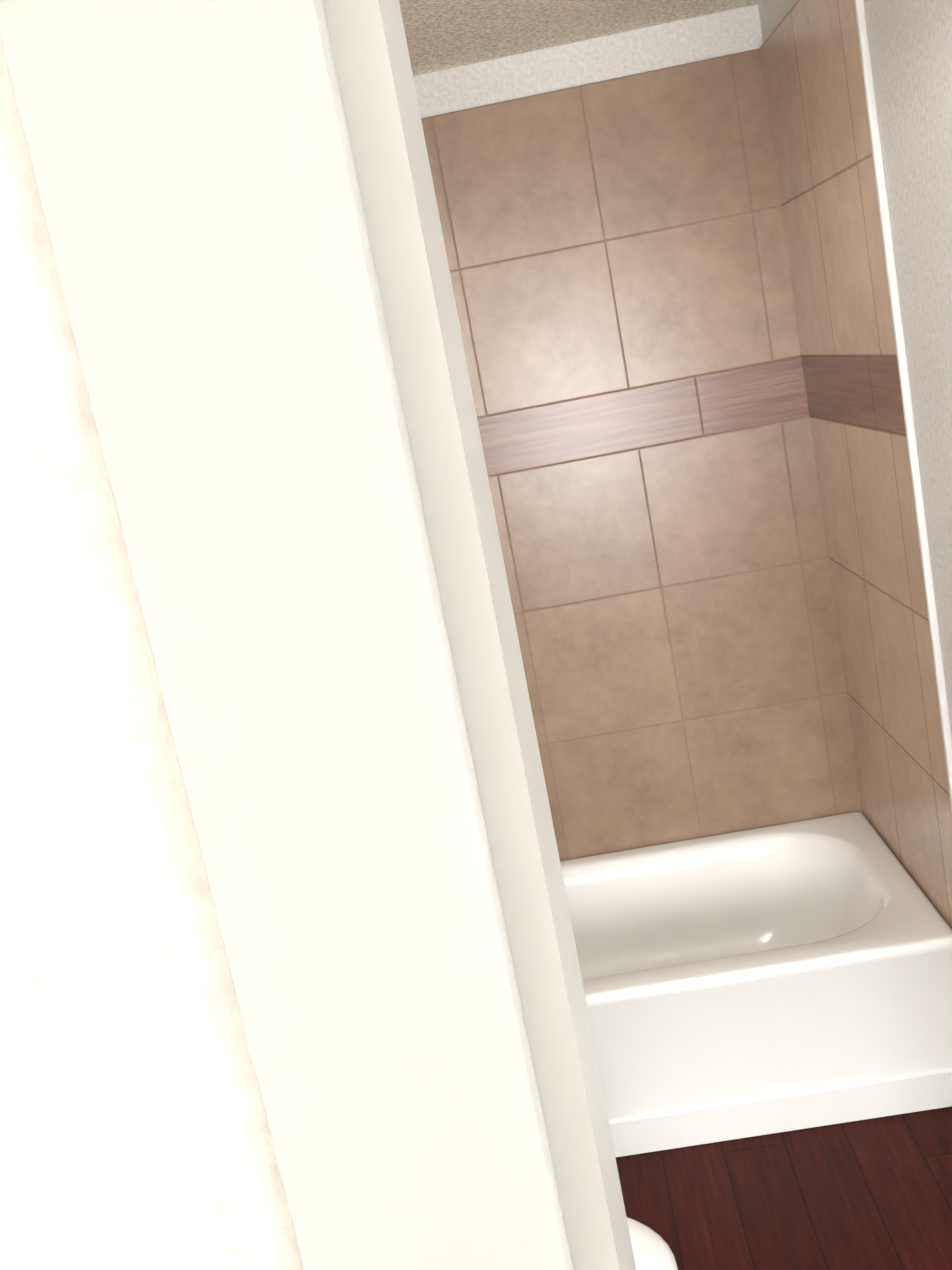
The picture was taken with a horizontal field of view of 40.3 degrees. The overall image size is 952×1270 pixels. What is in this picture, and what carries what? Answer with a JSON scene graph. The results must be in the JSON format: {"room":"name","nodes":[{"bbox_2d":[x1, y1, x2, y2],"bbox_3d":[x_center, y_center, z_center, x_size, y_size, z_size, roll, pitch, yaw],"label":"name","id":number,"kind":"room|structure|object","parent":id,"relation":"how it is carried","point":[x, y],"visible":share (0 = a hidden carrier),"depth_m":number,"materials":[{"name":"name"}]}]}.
{"room":"bathroom","nodes":[
{"label":"bathroom","id":0,"kind":"room"},
{"bbox_2d":[0,40,303,1269],"bbox_3d":[0.029,0.414,0.442,1.520,2.315,0.120,-10,12,4],"label":"wall","id":1,"kind":"structure","parent":0,"point":[134,1130],"depth_m":0.31,"materials":[{"name":"paint"}]},
{"bbox_2d":[0,0,635,1269],"bbox_3d":[0.412,0.442,0.437,0.775,2.120,0.148,-10,12,4],"label":"trim","id":2,"kind":"structure","parent":1,"relation":"attached to","point":[242,222],"depth_m":0.28,"materials":[{"name":"white paint"}]},
{"bbox_2d":[399,0,760,75],"bbox_3d":[-0.178,-0.817,0.644,1.760,0.050,5.020,-10,12,4],"label":"ceiling","id":3,"kind":"structure","parent":0,"point":[444,34],"depth_m":2.75,"materials":[{"name":"beige paint"}]},
{"bbox_2d":[413,4,762,117],"bbox_3d":[0.110,-0.194,3.276,1.520,2.315,0.120,-10,12,4],"label":"wall","id":4,"kind":"structure","parent":0,"point":[690,40],"depth_m":2.97,"materials":[{"name":"paint"}]},
{"bbox_2d":[421,48,862,860],"bbox_3d":[0.087,-0.285,3.190,1.496,1.907,0.012,-10,12,4],"label":"wall tile","id":5,"kind":"structure","parent":4,"relation":"attached to","point":[617,258],"depth_m":3.14,"materials":[{"name":"beige tile"}]},
{"bbox_2d":[615,1106,951,1269],"bbox_3d":[0.262,1.457,1.119,1.760,0.050,5.020,-10,12,4],"label":"floor","id":6,"kind":"structure","parent":0,"point":[872,1194],"depth_m":2.49,"materials":[{"name":"brown wood"}]},
{"bbox_2d":[627,1217,677,1269],"bbox_3d":[-0.113,0.996,1.722,0.803,0.733,0.502,-10,12,4],"label":"toilet","id":7,"kind":"object","parent":6,"relation":"on","point":[651,1249],"visible":0.12,"depth_m":1.77,"materials":[{"name":"white ceramic"}]},
{"bbox_2d":[560,812,951,1156],"bbox_3d":[0.278,0.833,3.033,1.488,0.371,0.744,-10,12,4],"label":"bathtub","id":8,"kind":"object","parent":6,"relation":"on","point":[791,976],"visible":0.42,"depth_m":2.67,"materials":[{"name":"white ceramic"}]},
{"bbox_2d":[758,0,951,736],"bbox_3d":[0.847,0.175,0.828,0.120,2.315,5.020,-10,12,4],"label":"wall","id":9,"kind":"structure","parent":0,"point":[910,44],"depth_m":2.13,"materials":[{"name":"paint"}]},
{"bbox_2d":[760,0,951,928],"bbox_3d":[0.846,-0.185,2.787,0.012,2.220,0.800,-10,12,4],"label":"wall tile","id":10,"kind":"structure","parent":9,"relation":"attached to","point":[815,94],"depth_m":2.67,"materials":[{"name":"beige tile"}]},
{"bbox_3d":[-0.763,0.465,0.935,0.120,2.315,5.020,-10,12,4],"label":"wall","id":11,"kind":"structure","parent":0,"visible":0},
{"bbox_2d":[854,0,951,809],"bbox_3d":[0.094,0.032,2.438,1.520,2.224,0.014,-10,12,4],"label":"trim","id":12,"kind":"structure","parent":11,"relation":"attached to","point":[897,325],"depth_m":2.31,"materials":[{"name":"white paint"}]}
]}

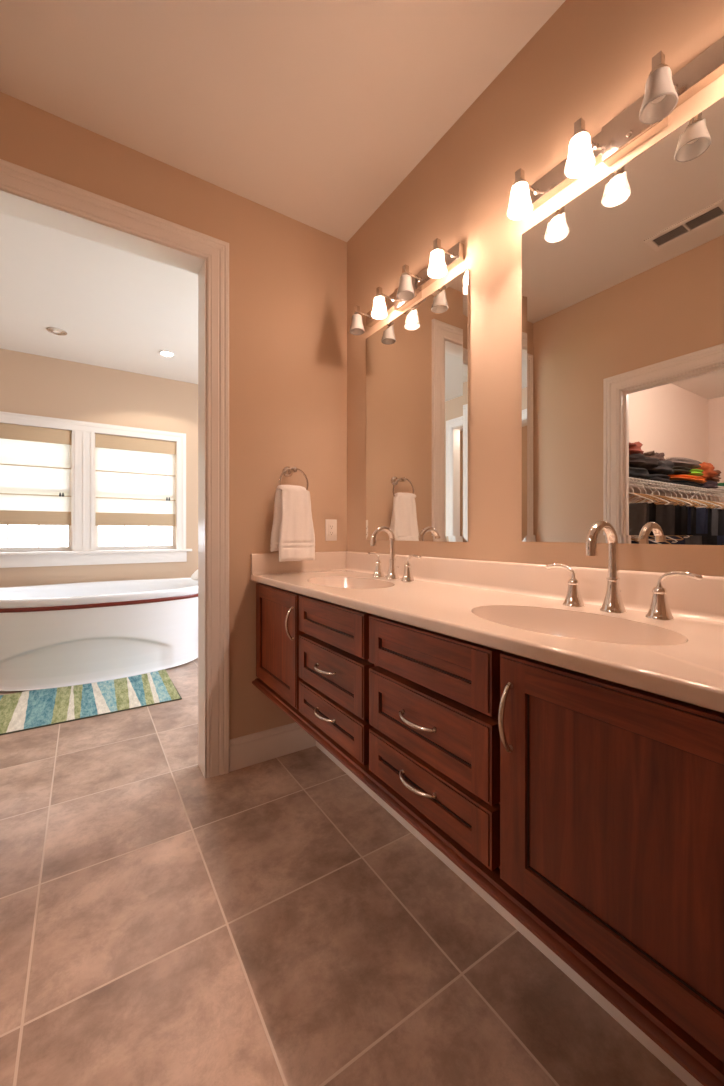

■ What to do
Reproduce the material above exactly but drop all images.

■ Solution
The picture was taken with a horizontal field of view of 40.3 degrees. The overall image size is 952×1270 pixels. What is in this picture, and what carries what? Answer with a JSON scene graph. The results must be in the JSON format: {"room":"name","nodes":[{"bbox_2d":[x1, y1, x2, y2],"bbox_3d":[x_center, y_center, z_center, x_size, y_size, z_size, roll, pitch, yaw],"label":"name","id":number,"kind":"room|structure|object","parent":id,"relation":"how it is carried","point":[x, y],"visible":share (0 = a hidden carrier),"depth_m":number,"materials":[{"name":"name"}]}]}.
{"room":"bathroom","nodes":[
{"label":"bathroom","id":0,"kind":"room"},
{"bbox_2d":[0,40,303,1269],"bbox_3d":[0.029,0.414,0.442,1.520,2.315,0.120,-10,12,4],"label":"wall","id":1,"kind":"structure","parent":0,"point":[134,1130],"depth_m":0.31,"materials":[{"name":"paint"}]},
{"bbox_2d":[0,0,635,1269],"bbox_3d":[0.412,0.442,0.437,0.775,2.120,0.148,-10,12,4],"label":"trim","id":2,"kind":"structure","parent":1,"relation":"attached to","point":[242,222],"depth_m":0.28,"materials":[{"name":"white paint"}]},
{"bbox_2d":[399,0,760,75],"bbox_3d":[-0.178,-0.817,0.644,1.760,0.050,5.020,-10,12,4],"label":"ceiling","id":3,"kind":"structure","parent":0,"point":[444,34],"depth_m":2.75,"materials":[{"name":"beige paint"}]},
{"bbox_2d":[413,4,762,117],"bbox_3d":[0.110,-0.194,3.276,1.520,2.315,0.120,-10,12,4],"label":"wall","id":4,"kind":"structure","parent":0,"point":[690,40],"depth_m":2.97,"materials":[{"name":"paint"}]},
{"bbox_2d":[421,48,862,860],"bbox_3d":[0.087,-0.285,3.190,1.496,1.907,0.012,-10,12,4],"label":"wall tile","id":5,"kind":"structure","parent":4,"relation":"attached to","point":[617,258],"depth_m":3.14,"materials":[{"name":"beige tile"}]},
{"bbox_2d":[615,1106,951,1269],"bbox_3d":[0.262,1.457,1.119,1.760,0.050,5.020,-10,12,4],"label":"floor","id":6,"kind":"structure","parent":0,"point":[872,1194],"depth_m":2.49,"materials":[{"name":"brown wood"}]},
{"bbox_2d":[627,1217,677,1269],"bbox_3d":[-0.113,0.996,1.722,0.803,0.733,0.502,-10,12,4],"label":"toilet","id":7,"kind":"object","parent":6,"relation":"on","point":[651,1249],"visible":0.12,"depth_m":1.77,"materials":[{"name":"white ceramic"}]},
{"bbox_2d":[560,812,951,1156],"bbox_3d":[0.278,0.833,3.033,1.488,0.371,0.744,-10,12,4],"label":"bathtub","id":8,"kind":"object","parent":6,"relation":"on","point":[791,976],"visible":0.42,"depth_m":2.67,"materials":[{"name":"white ceramic"}]},
{"bbox_2d":[758,0,951,736],"bbox_3d":[0.847,0.175,0.828,0.120,2.315,5.020,-10,12,4],"label":"wall","id":9,"kind":"structure","parent":0,"point":[910,44],"depth_m":2.13,"materials":[{"name":"paint"}]},
{"bbox_2d":[760,0,951,928],"bbox_3d":[0.846,-0.185,2.787,0.012,2.220,0.800,-10,12,4],"label":"wall tile","id":10,"kind":"structure","parent":9,"relation":"attached to","point":[815,94],"depth_m":2.67,"materials":[{"name":"beige tile"}]},
{"bbox_3d":[-0.763,0.465,0.935,0.120,2.315,5.020,-10,12,4],"label":"wall","id":11,"kind":"structure","parent":0,"visible":0},
{"bbox_2d":[854,0,951,809],"bbox_3d":[0.094,0.032,2.438,1.520,2.224,0.014,-10,12,4],"label":"trim","id":12,"kind":"structure","parent":11,"relation":"attached to","point":[897,325],"depth_m":2.31,"materials":[{"name":"white paint"}]}
]}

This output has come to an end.